== Source records ==
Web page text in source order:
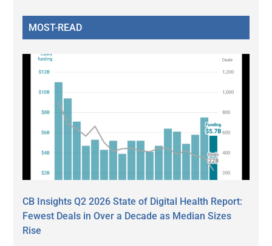
MOST-READ
CB Insights Q2 2026 State of Digital Health Report:
Fewest Deals in Over a Decade as Median Sizes
Rise
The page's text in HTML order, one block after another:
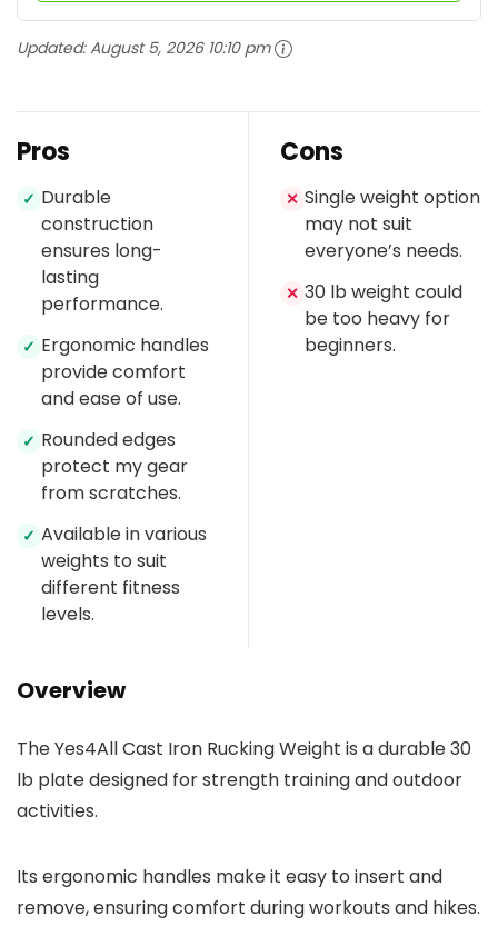
Updated:August 5, 2026 10:10 pm
Pros
✓ Durable
construction
ensures long-
lasting
performance.
✓ Ergonomic handles
provide comfort
and ease of use.
✓ Rounded edges
protect my gear
from scratches.
✓ Available in various
weights to suit
different fitness
levels.
Cons
✕ Single weight option
may not suit
everyone’s needs.
✕ 30 lb weight could
be too heavy for
beginners.
Overview
The Yes4All Cast Iron Rucking Weight is a durable 30
lb plate designed for strength training and outdoor
activities.
Its ergonomic handles make it easy to insert and
remove, ensuring comfort during workouts and hikes.
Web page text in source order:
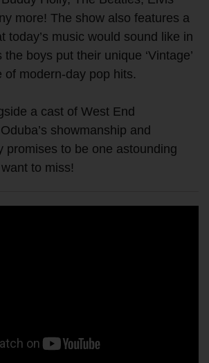
more! The show also features a
today’s music would sound like in
boys put their unique ‘Vintage’
of modern-day pop hits.
a cast of West End
showmanship and
promises to be one astounding
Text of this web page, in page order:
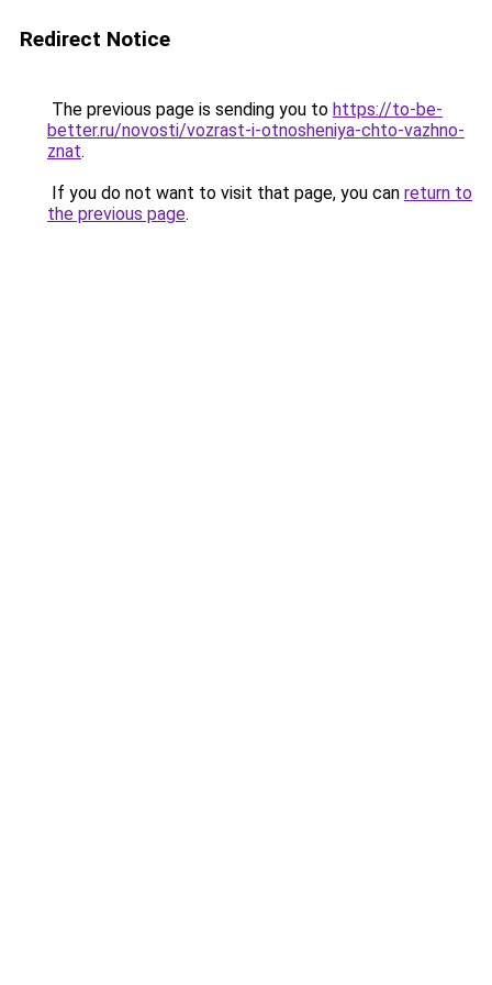
Redirect Notice
The previous page is sending you to https://to-be-
better.ru/novosti/vozrast-i-otnosheniya-chto-vazhno-
znat.
If you do not want to visit that page, you can return to
the previous page.
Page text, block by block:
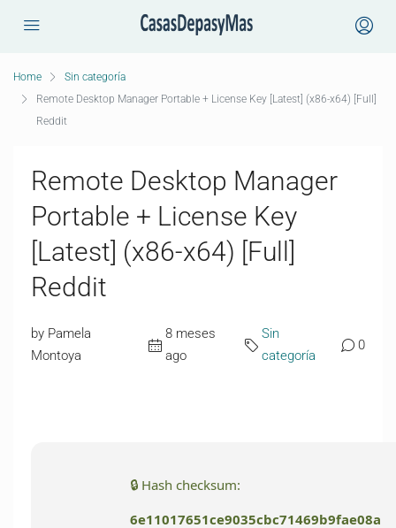
Home
Sin categoría
Remote Desktop Manager Portable + License Key [Latest] (x86-x64) [Full]
Reddit
Remote Desktop Manager
Portable + License Key
[Latest] (x86-x64) [Full]
Reddit
by Pamela
Montoya
8 meses
ago
Sin
categoría
0
🔒 Hash checksum:
6e11017651ce9035cbc71469b9fae08a
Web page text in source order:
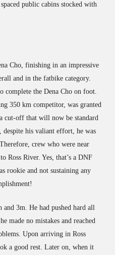
public cabins stocked with
Cho, finishing in an impressive
and in the fatbike category.
complete the Dena Cho on foot.
350 km competitor, was granted
cut-off that will now be standard
his valiant effort, he was
crew who were near
Ross River. Yes, that’s a DNF
rookie and not sustaining any
3m. He had pushed hard all
made no mistakes and reached
Upon arriving in Ross
a good rest. Later on, when it
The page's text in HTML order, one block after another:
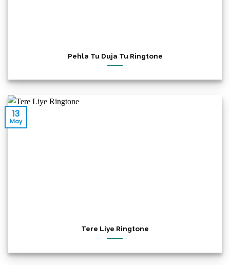
Pehla Tu Duja Tu Ringtone
Tere Liye Ringtone
13
May
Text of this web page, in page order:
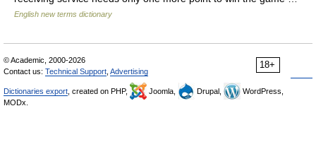
English new terms dictionary
18+
© Academic, 2000-2026
Contact us: Technical Support Advertising
Dictionaries export , created on PHP, Joomla, Drupal,
WordPress,
MODx.
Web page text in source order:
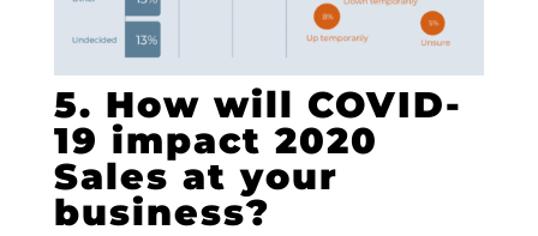
5. How will COVID-
19 impact 2020
Sales at your
business?
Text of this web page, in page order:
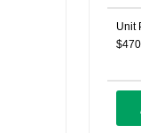
Unit
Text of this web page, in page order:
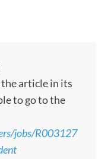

== Your objective ==
The answer should contain every line of the material exactly as written and no pictures.

== Solution for this exercise ==
Web page text in source order:
MOST-READ
CB Insights Q2 2026 State of Digital Health Report:
Fewest Deals in Over a Decade as Median Sizes
Rise
The page's text in HTML order, one block after another:
Updated:August 5, 2026 10:10 pm
Pros
✓ Durable
construction
ensures long-
lasting
performance.
✓ Ergonomic handles
provide comfort
and ease of use.
✓ Rounded edges
protect my gear
from scratches.
✓ Available in various
weights to suit
different fitness
levels.
Cons
✕ Single weight option
may not suit
everyone’s needs.
✕ 30 lb weight could
be too heavy for
beginners.
Overview
The Yes4All Cast Iron Rucking Weight is a durable 30
lb plate designed for strength training and outdoor
activities.
Its ergonomic handles make it easy to insert and
remove, ensuring comfort during workouts and hikes.
Web page text in source order:
more! The show also features a
today’s music would sound like in
boys put their unique ‘Vintage’
of modern-day pop hits.
a cast of West End
showmanship and
promises to be one astounding
Text of this web page, in page order:
Redirect Notice
The previous page is sending you to https://to-be-
better.ru/novosti/vozrast-i-otnosheniya-chto-vazhno-
znat.
If you do not want to visit that page, you can return to
the previous page.
Page text, block by block:
Home
Sin categoría
Remote Desktop Manager Portable + License Key [Latest] (x86-x64) [Full]
Reddit
Remote Desktop Manager
Portable + License Key
[Latest] (x86-x64) [Full]
Reddit
by Pamela
Montoya
8 meses
ago
Sin
categoría
0
🔒 Hash checksum:
6e11017651ce9035cbc71469b9fae08a
Web page text in source order:
public cabins stocked with
Cho, finishing in an impressive
and in the fatbike category.
complete the Dena Cho on foot.
350 km competitor, was granted
cut-off that will now be standard
his valiant effort, he was
crew who were near
Ross River. Yes, that’s a DNF
rookie and not sustaining any
3m. He had pushed hard all
made no mistakes and reached
Upon arriving in Ross
a good rest. Later on, when it
The page's text in HTML order, one block after another:
Pehla Tu Duja Tu Ringtone
Tere Liye Ringtone
13
May
Text of this web page, in page order:
English new terms dictionary
18+
© Academic, 2000-2026
Contact us: Technical Support Advertising
Dictionaries export , created on PHP, Joomla, Drupal,
WordPress,
MODx.
Web page text in source order:
5. How will COVID-
19 impact 2020
Sales at your
business?
Text of this web page, in page order:
Unit
Text of this web page, in page order:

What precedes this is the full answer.